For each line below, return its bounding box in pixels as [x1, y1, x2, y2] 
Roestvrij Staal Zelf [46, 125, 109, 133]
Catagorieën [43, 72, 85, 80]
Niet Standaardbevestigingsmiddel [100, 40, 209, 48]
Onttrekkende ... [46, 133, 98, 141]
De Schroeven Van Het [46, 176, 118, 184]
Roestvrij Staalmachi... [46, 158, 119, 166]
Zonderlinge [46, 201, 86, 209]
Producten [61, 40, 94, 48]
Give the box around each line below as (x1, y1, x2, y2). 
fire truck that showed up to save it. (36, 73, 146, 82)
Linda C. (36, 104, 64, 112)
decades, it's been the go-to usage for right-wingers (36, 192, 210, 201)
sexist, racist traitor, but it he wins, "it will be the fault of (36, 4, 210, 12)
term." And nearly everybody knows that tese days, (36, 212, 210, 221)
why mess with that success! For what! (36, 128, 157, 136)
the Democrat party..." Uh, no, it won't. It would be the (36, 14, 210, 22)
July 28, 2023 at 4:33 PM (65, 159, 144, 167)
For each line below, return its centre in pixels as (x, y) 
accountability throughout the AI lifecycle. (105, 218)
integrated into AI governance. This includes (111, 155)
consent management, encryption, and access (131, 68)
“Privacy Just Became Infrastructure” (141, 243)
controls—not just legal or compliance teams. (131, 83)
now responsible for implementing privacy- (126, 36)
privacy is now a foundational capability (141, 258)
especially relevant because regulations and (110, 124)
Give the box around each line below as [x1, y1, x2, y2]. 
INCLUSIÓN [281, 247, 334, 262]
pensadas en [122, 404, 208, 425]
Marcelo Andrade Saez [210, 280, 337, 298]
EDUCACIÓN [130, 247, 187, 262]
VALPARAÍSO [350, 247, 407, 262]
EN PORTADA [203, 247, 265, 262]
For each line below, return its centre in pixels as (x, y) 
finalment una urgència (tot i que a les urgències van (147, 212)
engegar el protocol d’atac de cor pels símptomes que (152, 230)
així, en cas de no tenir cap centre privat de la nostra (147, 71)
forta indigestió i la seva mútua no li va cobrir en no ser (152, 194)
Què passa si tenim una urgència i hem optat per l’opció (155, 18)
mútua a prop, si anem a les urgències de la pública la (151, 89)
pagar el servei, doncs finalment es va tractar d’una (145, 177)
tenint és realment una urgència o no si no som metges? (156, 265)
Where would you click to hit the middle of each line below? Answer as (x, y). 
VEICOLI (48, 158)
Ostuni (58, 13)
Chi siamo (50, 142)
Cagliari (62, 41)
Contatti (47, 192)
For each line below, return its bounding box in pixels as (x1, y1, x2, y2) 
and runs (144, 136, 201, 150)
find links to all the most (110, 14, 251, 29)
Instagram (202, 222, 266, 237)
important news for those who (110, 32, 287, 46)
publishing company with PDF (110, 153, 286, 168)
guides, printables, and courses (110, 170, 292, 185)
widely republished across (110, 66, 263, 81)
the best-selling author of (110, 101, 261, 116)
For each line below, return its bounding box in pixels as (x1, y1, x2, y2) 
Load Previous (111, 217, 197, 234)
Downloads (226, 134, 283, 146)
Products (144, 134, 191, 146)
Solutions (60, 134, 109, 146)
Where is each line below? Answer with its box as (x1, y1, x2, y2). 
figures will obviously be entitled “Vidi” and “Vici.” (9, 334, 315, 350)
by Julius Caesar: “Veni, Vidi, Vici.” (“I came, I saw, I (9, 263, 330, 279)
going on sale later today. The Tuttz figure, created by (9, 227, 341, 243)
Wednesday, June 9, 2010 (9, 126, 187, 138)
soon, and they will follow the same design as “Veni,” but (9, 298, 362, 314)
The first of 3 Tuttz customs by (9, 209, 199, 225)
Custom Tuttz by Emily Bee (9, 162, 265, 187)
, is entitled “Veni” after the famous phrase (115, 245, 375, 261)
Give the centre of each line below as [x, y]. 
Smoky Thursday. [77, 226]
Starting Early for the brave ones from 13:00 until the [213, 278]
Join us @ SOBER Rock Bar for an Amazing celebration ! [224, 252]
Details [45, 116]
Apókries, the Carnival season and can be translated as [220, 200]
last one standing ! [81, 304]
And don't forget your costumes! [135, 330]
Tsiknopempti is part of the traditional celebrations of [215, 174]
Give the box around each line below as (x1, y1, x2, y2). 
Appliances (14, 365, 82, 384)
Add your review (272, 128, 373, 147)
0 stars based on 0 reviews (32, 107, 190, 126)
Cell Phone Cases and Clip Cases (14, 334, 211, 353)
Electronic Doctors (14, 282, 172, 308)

══════

Your goal ::
Your task is to copy each line of the data above that holds "Answer".

Solution ::
Where would you click to hit the middle of each line below? Answer as (x, y). 
Where is each line below? Answer with its box as (x1, y1, x2, y2). 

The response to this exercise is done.